◆ ASSIGNMENT: Give the lines again word for word, beginning with the one containing "RELATED PRODUCTS" and ending with the last line of the material below.

◇ ◇ ◇ ◇ ◇ ◇ ◇

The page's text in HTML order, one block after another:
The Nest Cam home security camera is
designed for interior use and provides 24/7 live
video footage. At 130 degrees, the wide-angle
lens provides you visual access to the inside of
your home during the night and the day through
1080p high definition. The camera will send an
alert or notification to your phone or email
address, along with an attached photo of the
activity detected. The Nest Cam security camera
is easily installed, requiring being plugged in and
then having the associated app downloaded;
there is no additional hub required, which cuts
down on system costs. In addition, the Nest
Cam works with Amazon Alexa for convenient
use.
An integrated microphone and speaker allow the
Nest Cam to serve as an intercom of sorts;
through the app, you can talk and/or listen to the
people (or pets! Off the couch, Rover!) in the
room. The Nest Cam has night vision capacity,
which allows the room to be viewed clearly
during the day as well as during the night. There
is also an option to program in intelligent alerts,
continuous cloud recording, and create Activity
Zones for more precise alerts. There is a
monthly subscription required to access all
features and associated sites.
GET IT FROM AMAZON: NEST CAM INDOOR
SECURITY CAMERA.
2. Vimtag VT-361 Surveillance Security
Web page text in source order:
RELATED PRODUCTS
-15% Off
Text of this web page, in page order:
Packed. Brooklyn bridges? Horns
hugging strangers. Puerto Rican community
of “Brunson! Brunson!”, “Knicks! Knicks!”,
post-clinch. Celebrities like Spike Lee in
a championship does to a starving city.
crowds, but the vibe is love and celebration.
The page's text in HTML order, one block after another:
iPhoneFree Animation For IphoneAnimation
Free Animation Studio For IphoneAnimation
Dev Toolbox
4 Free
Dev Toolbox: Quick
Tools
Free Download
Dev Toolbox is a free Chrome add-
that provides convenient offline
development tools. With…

◇ ◇ ◇ ◇ ◇ ◇ ◇

◆ SOLUTION TO THE EXERCISE:
RELATED PRODUCTS
-15% Off
Text of this web page, in page order:
Packed. Brooklyn bridges? Horns
hugging strangers. Puerto Rican community
of “Brunson! Brunson!”, “Knicks! Knicks!”,
post-clinch. Celebrities like Spike Lee in
a championship does to a starving city.
crowds, but the vibe is love and celebration.
The page's text in HTML order, one block after another:
iPhoneFree Animation For IphoneAnimation
Free Animation Studio For IphoneAnimation
Dev Toolbox
4 Free
Dev Toolbox: Quick
Tools
Free Download
Dev Toolbox is a free Chrome add-
that provides convenient offline
development tools. With…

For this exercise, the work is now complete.